Member of the National Assembly for Guadeloupe's 3rd constituency
- In office 19 June 2002 – 19 June 2007
- Preceded by: Leo Andy
- Succeeded by: Jeanny Marc

Personal details
- Born: 19 January 1950 Saint-Claude, Guadeloupe
- Died: 11 May 2024 (aged 74) Capesterre-Belle-Eau, Guadeloupe
- Political party: DVD UMP
- Profession: General practitioner

= Joël Beaugendre =

Guadeloupean politician (1950–2024)

Joël Beaugendre (/fr/; 19 January 1950 – 11 May 2024) was a French politician who served as a member of the French National Assembly from 2002 until 2007 for the Union for a Popular Movement. Born in Saint-Claude, Guadeloupe on 19 January 1950, he died on 11 May 2024, at the age of 74.

== Biography ==
Beaugendre was the mayor of Capesterre-Belle-Eau from 1995 to 2020, which overlapped with his time in several other offices, the first two as Guadeloupe's regional councillor from 1992 to 1998 and then departmental councillor for Capesterre-Belle-Eau 2nd Canton from March 1998 until his resignation in January 2002. On 16 June 2002, Beaugendre was elected as a deputy to the Twelfth Legislature of the French Republic (2002-2007) in Guadeloupe's third electoral district. He was part of the Union for a Popular Movement (Union pour un mouvement populaire; UMP). At the next election, however, held on 17 June 2007, he was beaten in the second round of voting by left-wing rival Jeanny Marc.

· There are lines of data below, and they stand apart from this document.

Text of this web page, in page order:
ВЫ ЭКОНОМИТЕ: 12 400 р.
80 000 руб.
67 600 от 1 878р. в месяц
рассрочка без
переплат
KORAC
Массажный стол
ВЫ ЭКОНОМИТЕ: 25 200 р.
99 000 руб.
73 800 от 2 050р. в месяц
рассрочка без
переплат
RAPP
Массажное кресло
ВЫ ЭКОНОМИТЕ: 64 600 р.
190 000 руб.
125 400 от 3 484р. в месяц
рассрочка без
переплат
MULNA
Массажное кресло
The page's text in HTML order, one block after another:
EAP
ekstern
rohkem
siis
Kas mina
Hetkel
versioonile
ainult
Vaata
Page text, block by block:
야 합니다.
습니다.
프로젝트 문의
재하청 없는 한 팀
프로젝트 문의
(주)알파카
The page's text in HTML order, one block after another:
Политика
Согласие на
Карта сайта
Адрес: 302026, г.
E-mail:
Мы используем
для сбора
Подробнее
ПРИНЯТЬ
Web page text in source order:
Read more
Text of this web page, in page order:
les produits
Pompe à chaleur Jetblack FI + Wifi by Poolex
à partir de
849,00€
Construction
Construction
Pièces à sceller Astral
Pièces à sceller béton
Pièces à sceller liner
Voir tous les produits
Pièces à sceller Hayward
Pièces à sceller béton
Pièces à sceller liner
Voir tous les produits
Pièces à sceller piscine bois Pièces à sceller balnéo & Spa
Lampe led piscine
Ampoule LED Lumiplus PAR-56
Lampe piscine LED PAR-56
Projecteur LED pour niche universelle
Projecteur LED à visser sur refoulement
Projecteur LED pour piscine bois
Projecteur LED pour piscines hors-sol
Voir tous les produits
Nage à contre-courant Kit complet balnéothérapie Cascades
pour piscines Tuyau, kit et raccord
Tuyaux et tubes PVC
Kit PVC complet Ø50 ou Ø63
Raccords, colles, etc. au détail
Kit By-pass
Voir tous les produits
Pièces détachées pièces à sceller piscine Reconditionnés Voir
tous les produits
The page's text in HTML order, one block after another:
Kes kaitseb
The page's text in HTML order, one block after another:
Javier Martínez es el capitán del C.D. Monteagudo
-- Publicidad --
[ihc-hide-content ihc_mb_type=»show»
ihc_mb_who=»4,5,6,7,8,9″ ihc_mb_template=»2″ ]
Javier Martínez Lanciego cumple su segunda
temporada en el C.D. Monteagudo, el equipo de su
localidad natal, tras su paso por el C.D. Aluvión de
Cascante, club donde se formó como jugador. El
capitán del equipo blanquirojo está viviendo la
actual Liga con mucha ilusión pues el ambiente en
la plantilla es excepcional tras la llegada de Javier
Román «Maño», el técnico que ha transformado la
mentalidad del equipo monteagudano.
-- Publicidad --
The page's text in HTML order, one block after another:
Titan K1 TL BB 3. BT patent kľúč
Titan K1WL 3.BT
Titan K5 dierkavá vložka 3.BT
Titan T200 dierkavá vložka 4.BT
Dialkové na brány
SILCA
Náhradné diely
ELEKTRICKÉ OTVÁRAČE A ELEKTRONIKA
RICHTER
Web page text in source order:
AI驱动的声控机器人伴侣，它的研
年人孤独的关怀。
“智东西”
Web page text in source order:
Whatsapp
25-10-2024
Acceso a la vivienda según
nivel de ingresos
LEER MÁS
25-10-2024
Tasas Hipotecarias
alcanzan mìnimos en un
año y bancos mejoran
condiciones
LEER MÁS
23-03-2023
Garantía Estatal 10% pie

Taking advantage of a split in the Socialist Party, he got himself reelected mayor of Capesterre-Belle-Eau in March 2008 with 62.16% of the ballots cast in the second round of voting. Three years later, in March 2011, he found himself with a seat on the Departmental Council of Guadeloupe, after having been elected in Capesterre-Belle-Eau 1st Canton. He also held on to his mayoralty in the wake of Guadeloupe's 2014 municipal elections, securing 53.65% of the ballots cast in the second round of voting. In February 2019, he succeeded Lucette Michaux-Chevry to the presidency of the communauté d'agglomération Grand Sud Caraïbe.

At Guadeloupe's 2020 municipal elections, Beaugendre lost in the second round of voting to Jean-Philippe Courtois, putting to an end to his more than 25-year tenure in the Capesterre-Belle-Eau mayor's office.

Beaugendre died on 11 May 2024 in his native Guadeloupe at the age of 74.

== Legal proceedings ==
In 2014, Beaugendre faced charges in a financial affair and was placed in provisional detention.

In September 2014, his lawyer secured his release under judiciary supervision.